DEPDC1 is a highly conserved protein that was first found to over-express in bladder cancer cells8 in 2007; hence, this protein has been identified as a therapy target9. Furthermore, DEPDC1 is related to several types of cancer and contributes to carcinogenesis. For example, DEPDC1 is over-expressed in colorectal cancer10 and up-regulated in lung adenocarcinomas11, and as one of the 16 genes with concomitant genomic alterations that participate in breast cancer12. DEPDC1 could also be involved in the activation of NF-κB cell survival as a transcriptional repressor13. One of its members, DEPDC1B coordinated the de-adhesion events along the DEPDC1B/RhoA/PTPRF axis on mitotic dynamics during zebrafish development14. Moreover, the expression of DEPDC1B, which is a potential Rho GTPase-activating protein correlated to oral cancer6, might be repressed by Pitx2 when contributing to signaling pathways15. Yuan16 discovered the high DEPDC1 expression in hepatocellular carcinoma (HCC) tissues at the mRNA and protein levels. Given the higher DEPDC1 expression in HCC patients, the overall survival and disease free survival rate become poorer. In response to the anti-tubulins in C. elegans, MCL1 (a member of Bcl-2 family) occurrs via an evolutionarily conserved signaling pathway that involves the DEPDC protein LET-99 (DEPDC1 homolog in mammals). This concept suggests that DEPDC1 participates in the anti-tubulin drug-induced apoptotic cell death pathway17,18. Therefore, DEPDC1 is identified as a novel tumor-related gene19.

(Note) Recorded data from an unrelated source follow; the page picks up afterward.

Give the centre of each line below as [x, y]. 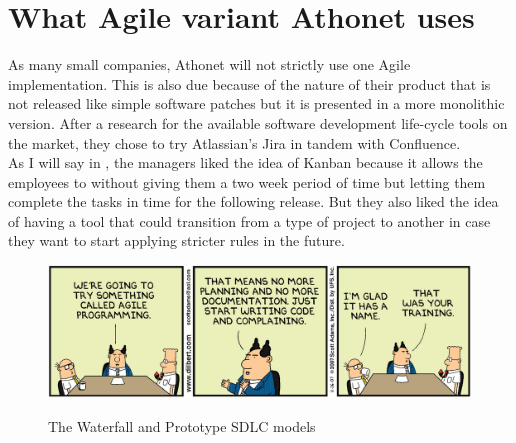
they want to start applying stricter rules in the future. [176, 240]
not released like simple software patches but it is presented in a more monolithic [256, 103]
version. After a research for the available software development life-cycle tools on [258, 122]
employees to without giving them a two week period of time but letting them [247, 181]
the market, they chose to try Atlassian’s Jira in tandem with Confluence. [234, 142]
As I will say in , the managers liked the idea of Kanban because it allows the [245, 162]
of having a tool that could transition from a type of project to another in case [249, 220]
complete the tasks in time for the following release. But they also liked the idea [253, 201]
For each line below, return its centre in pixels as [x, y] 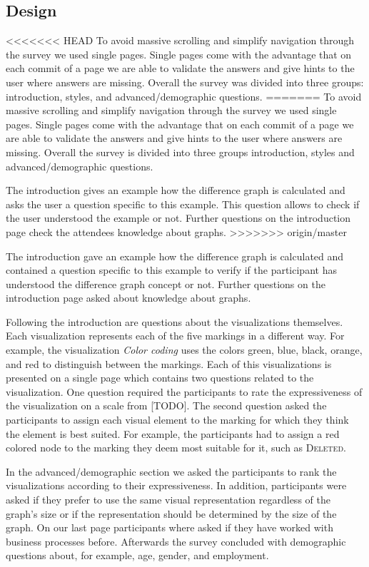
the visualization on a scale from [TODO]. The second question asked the [166, 405]
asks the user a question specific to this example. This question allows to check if [183, 204]
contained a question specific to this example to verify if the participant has [171, 270]
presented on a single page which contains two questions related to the [160, 378]
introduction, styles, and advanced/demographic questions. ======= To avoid [184, 96]
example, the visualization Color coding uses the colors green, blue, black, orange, [184, 350]
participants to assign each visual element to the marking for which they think [177, 420]
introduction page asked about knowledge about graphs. [128, 298]

DEPDC2 is broadly expressed in human and zebrafish20, and it is a candidate molecular marker for human embryonic stem cells21. Three transcription factors (OCT4, SOX2, and NANOG) are required for the transcriptional regulation of DEPDC222, which may be a candidate gene linked to febrile seizures of epilepsy23. DEPDC2 is also called the phosphatidylinositol-3,4,5-trisphosphate-dependent Rac exchange factor 2 (PREX2), which is a Rac guanine nucleotide exchange factor (Rac-GEF). Previous reports have stated that PREX2 is over-expressed in human HCCs24,25 and melanomas; PREX2 also acts as a PTEN binding and inhibiting protein26,27. Although some studies have revealed limited information of DEPDC2, its exact function remains largely unknown.
DEPDC3 has no related literature in PubMed, but it is also known as the G-protein-coupled receptor 155 (Gpr155), which is conserved among mammals and may be a candidate gene for type 2 diabetes in mouse models28. As a 17-transmembrane (TM) protein, Gpr155 is widely expressed in adult mouse tissues, and it has a carrier domain, a G-protein-interacting region and a DNA-binding domain29. Gpr155 might also play an important role in the GABAergic neurotransmission involved in sensory information processing and memory30. However, specific information on Gpr155 protein function has not been elucidated.
DEPDC4 is also a signaling molecule involved in G-protein-coupled receptor (GPCR) signaling pathways. The gene sequences of this protein were disrupted by rearrangement in the gibbon genome during mapping around the breakpoint regions, as compared with the human genome31. Hawthorne32 reported that one single nucleotide polymorphism (SNP) in its 3′-untranslated region was associated with the high-grade myopia MYP3 gene. However, the function of DEPDC4 remains largely unknown.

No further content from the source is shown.